2 g of toner was weighed into a 20 mL capacity plastic container and allowed to stand in a thermostat set at 60 ° C. for 3 hours to obtain a toner for heat resistant storage stability evaluation. Thereafter, the toner for heat-resistant storage stability evaluation was sieved using a 200 mesh (75 μm mesh) sieve under the conditions of rheostat scale 5 and time 30 seconds according to the manual of a powder tester (manufactured by Hosokawa Micron Corporation). . After sieving, the mass of toner remaining on the sieve was measured. From the mass of the toner before sieving and the mass of the toner remaining on the sieving after sieving, the degree of aggregation (%) was calculated according to the following formula. From the calculated degree of aggregation, heat resistant storage stability was evaluated according to the following criteria. Evaluation of “◯ (good)” was accepted.
Aggregation degree (%) = (mass of toner remaining on sieve / mass of toner before sieving) × 100
○ (Good): The degree of aggregation is 30% or less.
X (not good): the degree of aggregation exceeds 30%.

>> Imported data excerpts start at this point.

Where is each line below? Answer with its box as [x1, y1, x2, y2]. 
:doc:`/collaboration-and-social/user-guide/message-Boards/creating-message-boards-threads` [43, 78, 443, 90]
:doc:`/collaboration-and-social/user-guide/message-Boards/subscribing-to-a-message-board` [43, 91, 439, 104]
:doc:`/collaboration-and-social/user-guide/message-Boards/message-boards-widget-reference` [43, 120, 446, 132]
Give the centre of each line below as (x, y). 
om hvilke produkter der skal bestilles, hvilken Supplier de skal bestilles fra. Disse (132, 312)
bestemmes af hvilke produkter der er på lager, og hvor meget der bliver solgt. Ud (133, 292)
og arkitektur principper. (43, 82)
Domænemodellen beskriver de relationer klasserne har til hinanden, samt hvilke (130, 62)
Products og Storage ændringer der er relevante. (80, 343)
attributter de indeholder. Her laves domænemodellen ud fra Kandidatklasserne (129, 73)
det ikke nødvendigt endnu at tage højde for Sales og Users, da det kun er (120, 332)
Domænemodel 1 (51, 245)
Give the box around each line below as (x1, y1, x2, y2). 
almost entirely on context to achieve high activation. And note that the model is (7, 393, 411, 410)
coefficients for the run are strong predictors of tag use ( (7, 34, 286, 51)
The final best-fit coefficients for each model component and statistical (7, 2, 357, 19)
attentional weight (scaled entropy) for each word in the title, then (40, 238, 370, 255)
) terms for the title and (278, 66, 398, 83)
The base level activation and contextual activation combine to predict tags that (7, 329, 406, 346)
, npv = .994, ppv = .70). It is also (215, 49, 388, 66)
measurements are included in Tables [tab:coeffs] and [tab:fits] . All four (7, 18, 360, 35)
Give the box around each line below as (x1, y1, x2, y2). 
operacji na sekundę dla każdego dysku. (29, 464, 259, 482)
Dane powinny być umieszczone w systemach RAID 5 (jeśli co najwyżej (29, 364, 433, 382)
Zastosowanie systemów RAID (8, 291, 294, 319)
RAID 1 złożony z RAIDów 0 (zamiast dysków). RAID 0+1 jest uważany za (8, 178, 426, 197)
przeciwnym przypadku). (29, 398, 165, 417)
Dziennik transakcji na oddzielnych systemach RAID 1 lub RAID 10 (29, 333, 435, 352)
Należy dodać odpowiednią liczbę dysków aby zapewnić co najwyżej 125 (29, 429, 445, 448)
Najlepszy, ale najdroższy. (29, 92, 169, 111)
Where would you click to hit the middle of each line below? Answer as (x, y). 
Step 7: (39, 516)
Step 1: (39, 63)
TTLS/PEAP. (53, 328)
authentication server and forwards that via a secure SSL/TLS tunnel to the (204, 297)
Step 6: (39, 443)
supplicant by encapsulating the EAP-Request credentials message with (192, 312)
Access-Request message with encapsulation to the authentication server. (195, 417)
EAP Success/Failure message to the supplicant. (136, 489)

[Preparation of two-component developer]
The toners of Examples 1 to 18 and Comparative Examples 1 to 7 were evaluated for low-temperature fixability and high-temperature offset resistance according to the following methods. For the evaluation of the low-temperature fixability and the high-temperature offset resistance, a two-component developer prepared according to the following method and the toners of Examples 1 to 18 and Comparative Examples 1 to 7 were used.

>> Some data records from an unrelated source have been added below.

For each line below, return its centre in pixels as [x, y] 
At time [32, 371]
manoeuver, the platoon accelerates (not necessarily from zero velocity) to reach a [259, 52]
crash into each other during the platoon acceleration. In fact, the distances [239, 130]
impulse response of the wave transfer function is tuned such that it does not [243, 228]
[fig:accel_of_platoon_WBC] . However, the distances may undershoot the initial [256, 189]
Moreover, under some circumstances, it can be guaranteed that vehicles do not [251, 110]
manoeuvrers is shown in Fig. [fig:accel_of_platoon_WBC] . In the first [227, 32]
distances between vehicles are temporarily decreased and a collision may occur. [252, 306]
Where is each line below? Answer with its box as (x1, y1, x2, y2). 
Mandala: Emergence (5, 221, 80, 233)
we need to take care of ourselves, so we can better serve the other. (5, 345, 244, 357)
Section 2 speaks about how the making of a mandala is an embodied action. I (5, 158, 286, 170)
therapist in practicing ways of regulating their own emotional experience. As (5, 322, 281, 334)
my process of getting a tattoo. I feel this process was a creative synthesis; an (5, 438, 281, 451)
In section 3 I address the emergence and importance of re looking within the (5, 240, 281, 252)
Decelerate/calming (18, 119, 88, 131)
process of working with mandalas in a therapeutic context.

  A carrier for developer (carrier for TASKalfa 5550 manufactured by Kyocera Document Solutions Co., Ltd.) and 10% by mass of toner (one of toners of Examples 1 to 18 and Comparative Examples 1 to 7) based on the mass of the carrier; Were mixed for 30 minutes using a bowl mill to prepare a two-component developer for evaluation.

(4) Low-temperature fixability A printer (“FS-C5250DN” manufactured by Kyocera Document Solutions Inc.) remodeled so that the fixing temperature can be adjusted was used as an evaluation machine. Any two-component developer prepared as described above was put into the developing section of the evaluation machine, and the toner corresponding to the two-component developer was put into the toner container of the evaluation machine. In the evaluation machine, the linear velocity was set to 200 mm / second and the toner applied amount was set to 1.0 mg / cm ² , and an unfixed solid image was formed on the recording medium. In the range of 100 ° C. to 200 ° C., the fixing temperature of the fixing device of the evaluator was increased from 100 ° C. by 5 ° C. to fix an unfixed solid image. The recording medium on which the solid image was fixed was folded in half so that the surface on which the image was formed was on the inside, and a 1 kg weight covered with a fabric was used to reciprocate the crease 5 times. Next, the recording medium was expanded, and when the toner peeling at the bent portion was 1 mm or less, it was determined as “◯ (passed)”, and when it exceeded 1 mm, it was determined as “x (failed)”. The lowest fixing temperature at which the toner peeling was determined to be “◯ (passed)” was defined as the minimum fixing temperature. The low temperature fixability was evaluated according to the following criteria.
○ (Pass): The minimum fixing temperature is 135 ° C. or lower.
X (failed): The minimum fixing temperature exceeds 135 ° C.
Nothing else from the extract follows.